REQUIRED ACTION:
Your answer should restate each line of the data below word for word.

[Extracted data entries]
--- --- ---
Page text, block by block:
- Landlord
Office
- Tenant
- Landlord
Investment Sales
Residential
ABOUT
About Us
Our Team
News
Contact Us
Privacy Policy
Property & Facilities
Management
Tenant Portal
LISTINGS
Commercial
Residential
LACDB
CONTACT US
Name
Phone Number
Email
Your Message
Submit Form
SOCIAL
--- --- ---
RESPONSE TO THIS TASK:
Page text, block by block:
- Landlord
Office
- Tenant
- Landlord
Investment Sales
Residential
ABOUT
About Us
Our Team
News
Contact Us
Privacy Policy
Property & Facilities
Management
Tenant Portal
LISTINGS
Commercial
Residential
LACDB
CONTACT US
Name
Phone Number
Email
Your Message
Submit Form
SOCIAL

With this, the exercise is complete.